What is required:
Find the line containing "08.08.2026, 10:57 36", then output it and every line after it through the end of the listing below, exactly as written.

Data under study:

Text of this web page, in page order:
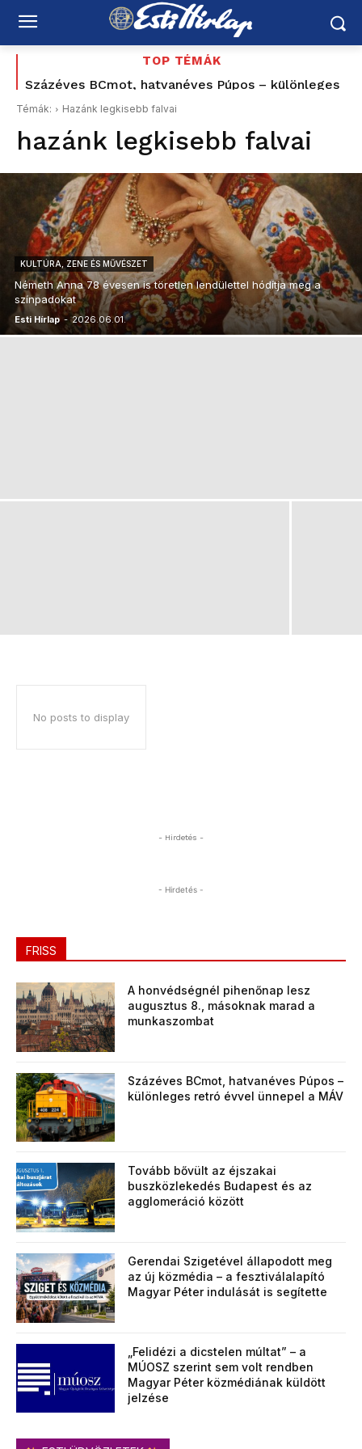
TOP TÉMÁK
Százéves BCmot, hatvanéves Púpos – különleges
retró évvel ünnepel a MÁV
Témák: Hazánk legkisebb falvai
hazánk legkisebb falvai
KULTÚRA, ZENE ÉS MŰVÉSZET
Németh Anna 78 évesen is töretlen lendülettel hódítja meg a
színpadokat
Esti Hírlap - 2026.06.01.
No posts to display
- Hirdetés -
- Hirdetés -
FRISS
A honvédségnél pihenőnap lesz
augusztus 8., másoknak marad a
munkaszombat
Százéves BCmot, hatvanéves Púpos –
különleges retró évvel ünnepel a MÁV
Tovább bővült az éjszakai
buszközlekedés Budapest és az
agglomeráció között
Gerendai Szigetével állapodott meg
az új közmédia – a fesztiválalapító
Magyar Péter indulását is segítette
„Felidézi a dicstelen múltat” – a
MÚOSZ szerint sem volt rendben
Magyar Péter közmédiának küldött
jelzése
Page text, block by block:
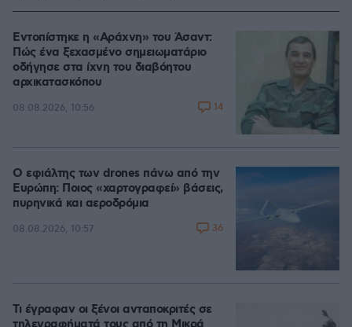
Εντοπίστηκε η «Αράχνη» του Άσαντ:
Πώς ένα ξεχασμένο σημειωματάριο
οδήγησε στα ίχνη του διαβόητου
αρχικατασκόπου
08.08.2026, 10:56 14
Ο εφιάλτης των drones πάνω από την
Ευρώπη: Ποιος «χαρτογραφεί» βάσεις,
πυρηνικά και αεροδρόμια
08.08.2026, 10:57 36
Τι έγραφαν οι ξένοι ανταποκριτές σε

Answer space:
08.08.2026, 10:57 36
Τι έγραφαν οι ξένοι ανταποκριτές σε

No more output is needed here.